Stored items:
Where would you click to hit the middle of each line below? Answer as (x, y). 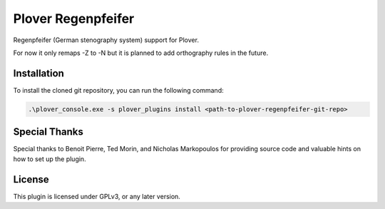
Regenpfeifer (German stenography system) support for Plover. (106, 40)
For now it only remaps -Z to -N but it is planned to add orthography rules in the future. (141, 53)
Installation (38, 73)
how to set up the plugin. (50, 159)
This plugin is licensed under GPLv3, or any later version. (97, 196)
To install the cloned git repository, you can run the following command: (118, 90)
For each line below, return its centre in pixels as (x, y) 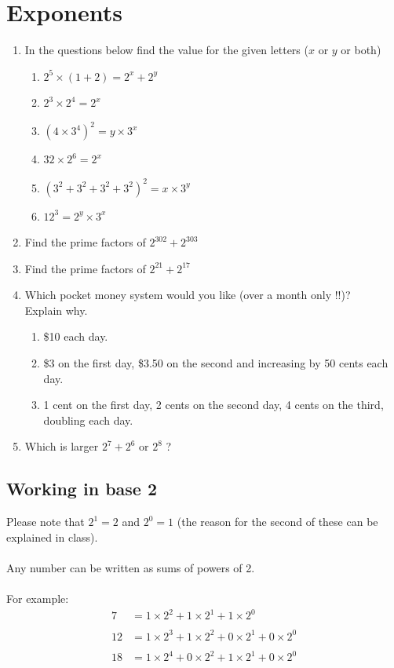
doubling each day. (88, 420)
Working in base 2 (82, 489)
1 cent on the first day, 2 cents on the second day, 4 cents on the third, (213, 405)
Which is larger (62, 446)
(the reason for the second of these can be (277, 522)
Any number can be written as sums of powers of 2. (131, 568)
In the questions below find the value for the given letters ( (166, 50)
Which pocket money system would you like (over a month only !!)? (188, 295)
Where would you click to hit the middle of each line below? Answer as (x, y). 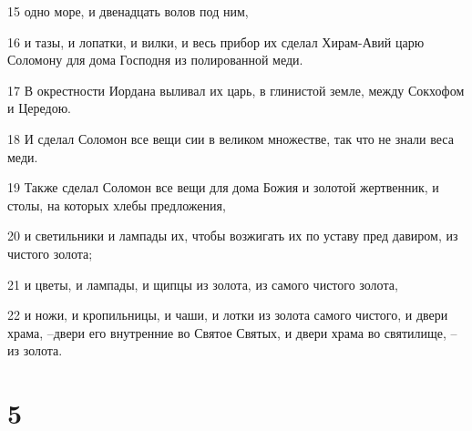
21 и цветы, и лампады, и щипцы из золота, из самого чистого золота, (203, 284)
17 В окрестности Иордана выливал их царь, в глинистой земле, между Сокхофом (236, 90)
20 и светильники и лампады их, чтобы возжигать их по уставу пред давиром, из (233, 236)
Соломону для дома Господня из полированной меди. (155, 60)
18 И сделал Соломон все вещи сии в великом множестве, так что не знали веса (231, 138)
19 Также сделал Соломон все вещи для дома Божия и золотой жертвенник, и (223, 187)
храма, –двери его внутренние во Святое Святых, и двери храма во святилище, (227, 332)
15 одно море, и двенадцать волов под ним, (128, 11)
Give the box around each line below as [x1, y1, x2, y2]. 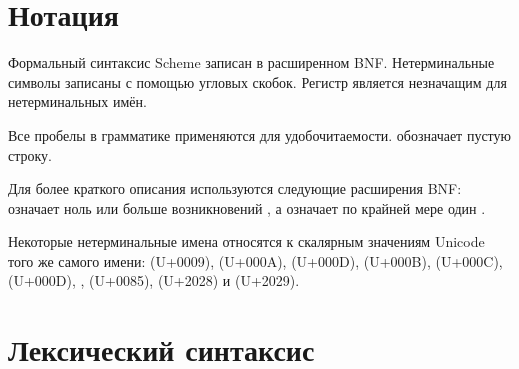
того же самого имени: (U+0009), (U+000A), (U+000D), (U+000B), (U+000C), [8, 250, 503, 271]
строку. [8, 144, 52, 165]
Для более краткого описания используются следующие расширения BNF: [8, 178, 462, 199]
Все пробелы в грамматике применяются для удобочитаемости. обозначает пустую [8, 124, 512, 145]
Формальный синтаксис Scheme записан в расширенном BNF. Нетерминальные [8, 52, 495, 73]
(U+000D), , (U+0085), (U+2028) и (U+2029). [8, 270, 300, 291]
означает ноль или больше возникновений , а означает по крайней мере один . [8, 197, 486, 218]
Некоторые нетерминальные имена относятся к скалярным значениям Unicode [8, 231, 485, 252]
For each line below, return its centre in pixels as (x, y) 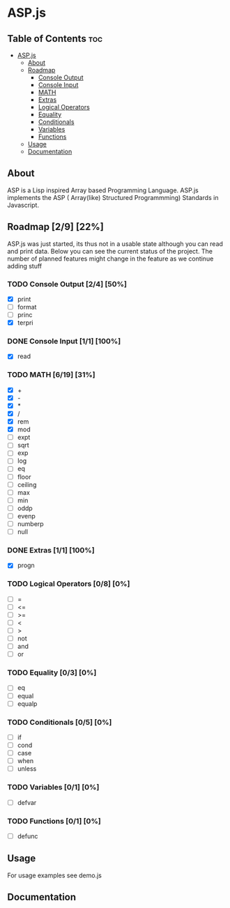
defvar (27, 802)
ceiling (27, 484)
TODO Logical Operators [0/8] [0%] (69, 584)
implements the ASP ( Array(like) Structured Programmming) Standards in (113, 197)
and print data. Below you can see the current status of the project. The (110, 251)
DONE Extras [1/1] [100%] (51, 550)
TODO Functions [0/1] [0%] (54, 821)
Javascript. (23, 205)

Work order » Without the images, output all the entries exactly as they stand.

Response area »
Where would you click to hit the middle of each line below? Answer as (x, y). 
Regenpfeifer (German stenography system) support for Plover. (106, 40)
For now it only remaps -Z to -N but it is planned to add orthography rules in the future. (141, 53)
Installation (38, 73)
how to set up the plugin. (50, 159)
This plugin is licensed under GPLv3, or any later version. (97, 196)
To install the cloned git repository, you can run the following command: (118, 90)
For each line below, return its centre in pixels as (x, y) 
doubling each day. (88, 420)
Working in base 2 (82, 489)
1 cent on the first day, 2 cents on the second day, 4 cents on the third, (213, 405)
Which is larger (62, 446)
(the reason for the second of these can be (277, 522)
Any number can be written as sums of powers of 2. (131, 568)
In the questions below find the value for the given letters ( (166, 50)
Which pocket money system would you like (over a month only !!)? (188, 295)
Where would you click to hit the middle of each line below? Answer as (x, y). 
21 и цветы, и лампады, и щипцы из золота, из самого чистого золота, (203, 284)
17 В окрестности Иордана выливал их царь, в глинистой земле, между Сокхофом (236, 90)
20 и светильники и лампады их, чтобы возжигать их по уставу пред давиром, из (233, 236)
Соломону для дома Господня из полированной меди. (155, 60)
18 И сделал Соломон все вещи сии в великом множестве, так что не знали веса (231, 138)
19 Также сделал Соломон все вещи для дома Божия и золотой жертвенник, и (223, 187)
храма, –двери его внутренние во Святое Святых, и двери храма во святилище, (227, 332)
15 одно море, и двенадцать волов под ним, (128, 11)
Give the box around each line below as [x1, y1, x2, y2]. 
того же самого имени: (U+0009), (U+000A), (U+000D), (U+000B), (U+000C), [8, 250, 503, 271]
строку. [8, 144, 52, 165]
Для более краткого описания используются следующие расширения BNF: [8, 178, 462, 199]
Все пробелы в грамматике применяются для удобочитаемости. обозначает пустую [8, 124, 512, 145]
Формальный синтаксис Scheme записан в расширенном BNF. Нетерминальные [8, 52, 495, 73]
(U+000D), , (U+0085), (U+2028) и (U+2029). [8, 270, 300, 291]
означает ноль или больше возникновений , а означает по крайней мере один . [8, 197, 486, 218]
Некоторые нетерминальные имена относятся к скалярным значениям Unicode [8, 231, 485, 252]
For each line below, return its centre in pixels as (x, y) 
defvar (27, 802)
ceiling (27, 484)
TODO Logical Operators [0/8] [0%] (69, 584)
implements the ASP ( Array(like) Structured Programmming) Standards in (113, 197)
and print data. Below you can see the current status of the project. The (110, 251)
DONE Extras [1/1] [100%] (51, 550)
TODO Functions [0/1] [0%] (54, 821)
Javascript. (23, 205)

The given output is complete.